In 2011 and 2012 laboratory examinations were performed on a small scale, with special emphasis on the 40 km zone along the eastern border, but as from 2013 the programme was implemented through the country. It was modified in 2014 and 2015, according to the current needs. As part of the programme, an active surveillance of domestic pigs and wild boars was performed.
The samples of blood and tissues were collected from all sick or dead pigs with symptoms suggestive of infectious disease, from all wild boars found dead, including those from traffic accidents, and from all hunted wild boars from restricted areas, as well as from 5-10% of hunted wild boars from the rest of the country. All the samples were collected by the counties’ veterinary inspectors and all were examined at the NRL. In total, from 2011 up to now, 65,067 animals were examined.
Additionally, an intensive public awareness campaign was conducted. It comprises of information:
- published on the web pages of CVO and NRL;
- published in popularised scientific, farmer's and hunter's journals;
- distributed in leaflets (394,000 distributed in 2013);
- shared at meetings and lectures for county veterinary inspectors, practitioner vets, pig breeders and producers, traders, pork processors, hunters and forest rangers.
It might be concluded that the campaign was successful because most of the wild boars found dead were announced by people, including the first case of ASF. Within the frame of the control programme, food of animal origin was confiscated and utilised by veterinary border inspection.
It should also be stressed that Polish farms, also in the affected region, have a different level of biosecurity. Swill feeding, however, is prohibited and controlled by the veterinary inspection. There are no free-ranging pigs and outdoor keeping of pigs happens occasionally, currently it is prohibited in the affected region. Nowadays a new, very strict programme of biosecurity for the affected region, is implemented. Moreover, an electronic swine identification and registration system is used, all pig farms are registered in a database, and illegal markets do not exist in Poland. These factors facilitate the control of pig/pork trade. In the case of an outbreak of ASF, compensation funds are available for farmers.

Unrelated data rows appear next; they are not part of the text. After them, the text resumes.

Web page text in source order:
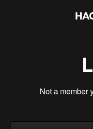
Not a member
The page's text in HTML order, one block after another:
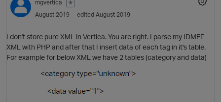
mgvertica
✭
August 2019
edited August 2019
I don't store pure XML in Vertica. You are right. I parse my IDMEF
XML with PHP and after that I insert data of each tag in it's table.
For example for below XML we have 2 tables (category and data)

The occurrence of ASF had a negative impact on pig production in Poland, mainly due to the ban on export of Polish products to Russia, it also affected the prices of pork locally, especially in the restricted region. Nowadays, due to the availability of food and lower hunting activity in restricted areas in the spring of 2014, the challenge for Poland is an increase of the wild boar population. Therefore the main goal for the country will be to keep the wild boar population at a steady level. There should be an improvement of biosecurity in backyard farms, to ensure no circulation of the virus between domestic pigs and wild boars. Due to the interaction of several factors, the situation concerning ASF is nowadays complex and dynamic.
Therefore, the likelihood that ASFV will spread to nearby unaffected areas is moderate, when factors such as - the continuous forest corridors, the ecology and behaviour of wild boars, habitat structure and its shearing, high mobility and sociality of wild boars, the contamination of the environment and long persistence of ASFV in a contaminated environment - will be taken into account. When human-associated factors are considered, the risk of ASF dissemination is higher.